With the state of the world weighing heavily on the minds of many, it can be difficult to find moments of relief. Turn to the media and you’re never more than six column inches away from a headline comparing politicians to clowns.

To give a recent example, earlier this month The Guardian published “Scary Tory clown squad play government in alternate dimensions.” It already sounds like entertainment, but not for the right reasons.

Worse still, labelling someone as a ‘clown’ in the political context assumes they are incompetent, drifting through a political abyss with nothing but a red balloon to keep them afloat.

In a post-satirical comedic world, the term’s meaning gets lost to the news opinion pages with little thought remaining as to its context in both its teachings and contribution to the arts.

We should stop using ‘clown’ as a throwaway comment about personality-based political leaders, because clowning itself plays a very serious role in social commentary and is something we can all embrace more of in our daily lives to find joy.

Having just finished a radio interview for World Mental Health Day, I used my book 5 Lessons from a Clown as a framework to inform people of how clowns can teach us to create space in our lives for more hope and joy.

The key teachings of clowning: authenticity, kindness, vulnerability, being seen, and allowing others to be seen, are the same attributes that mean, as clowns, we are society’s observers and can help others make sense of what’s going on.

Over the last 20 years as a performer, speaker, and leadership coach I’ve helped hundreds of people embrace play and lightness to connect with deeper meanings taught from the perspective of the clown.

It’s remarkable to see people step outside of themselves to embrace creativity as a tool for personal growth to support themselves, their family, friends, and colleagues.

Looking after yourself against a global backdrop of despair isn’t easy, particularly when it comes to juggling work and life; burnout, overwhelm, imposter syndrome, and everything in between.

Far from an emblem of political dystopia, clowns can help unlock our route back to finding joy in an uncertain world. I’m one of the co-founders of the New Global Movement called Laugh, Think and Play, which is aimed at all of us to feel better by doing these three things more consciously in our lives.  

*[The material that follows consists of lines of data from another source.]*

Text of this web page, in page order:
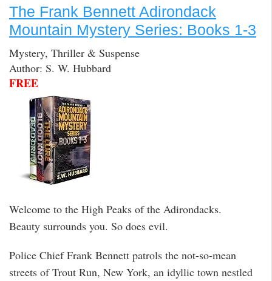
e
b
o
o
k
t
e
r
k
e
d
I
n
i
l l
d
i
t
The Frank Bennett Adirondack
Mountain Mystery Series: Books 1-3
Mystery, Thriller & Suspense
Author: S. W. Hubbard
FREE
Welcome to the High Peaks of the Adirondacks.
Beauty surrounds you. So does evil.
Police Chief Frank Bennett patrols the not-so-mean
streets of Trout Run, New York, an idyllic town nestled
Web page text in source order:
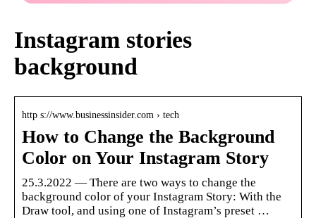
Instagram stories
background
http s://www.businessinsider.com › tech
How to Change the Background
Color on Your Instagram Story
25.3.2022 — There are two ways to change the
background color of your Instagram Story: With the
Draw tool, and using one of Instagram’s preset …
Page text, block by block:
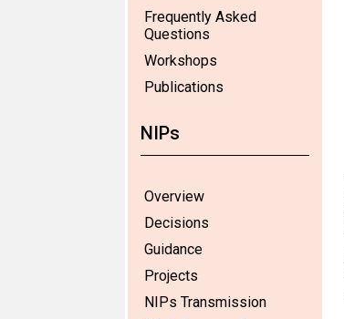
Frequently Asked
Questions
Workshops
Publications
NIPs
Overview
Decisions
Guidance
Projects
NIPs Transmission
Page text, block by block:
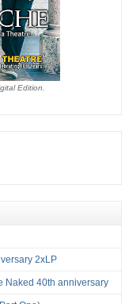
Edition.
2xLP
Naked 40th anniversary
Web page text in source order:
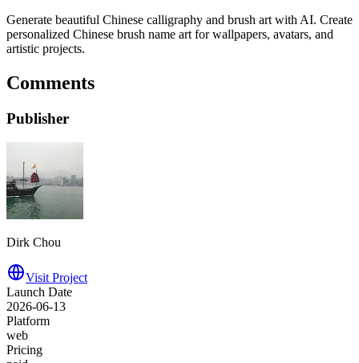
Generate beautiful Chinese calligraphy and brush art with AI. Create
personalized Chinese brush name art for wallpapers, avatars, and
artistic projects.
Comments
Publisher
Dirk Chou
Visit Project
Launch Date
2026-06-13
Platform
web
Pricing
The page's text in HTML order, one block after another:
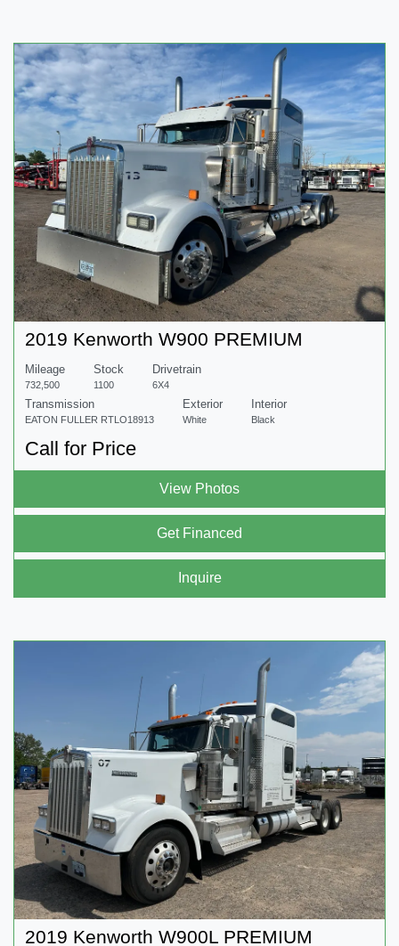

My five lessons from a clown are:

Be Seen

In order to be seen by others and ourselves we must first be vulnerable and find joy in that process. It can be daunting however it really is the starting point. I help people I work with to unmask truths and get to the core of your own purpose and truth – that is then recognised by others.

Be Kind

Kindness is a limitless currency sometimes lacking in the commercial world but clowns teach us how to connect with kindness as a human being – to self and others. Its impact is far reaching, and even small daily acts can be a bridge to happiness and make you feel good about yourself too.

Be Present

Easier said than done in a world full of distractions but the physicality of the clown can support mind and body to truly live in the moment, appreciate the situation and create space to enjoy even the little things.

Be Accepting

Acceptance is an awareness that requires daily practice and clowning techniques can help us all to observe emotions and make this part of our daily happiness toolkits.

Be Playful

We’ve heard the phrase ‘work hard, play hard’ like we somehow need to ‘earn’ enjoyment, but I’m here to tell you that it is possible to live each day with a sense of joy that you can own simply by showing up for yourself and building confidence and creativity using clowning techniques.

When the chips are down, clowns can be relied upon to help discern how to engage with each other as empathetic human beings, it’s a lesson that many politicians could learn from.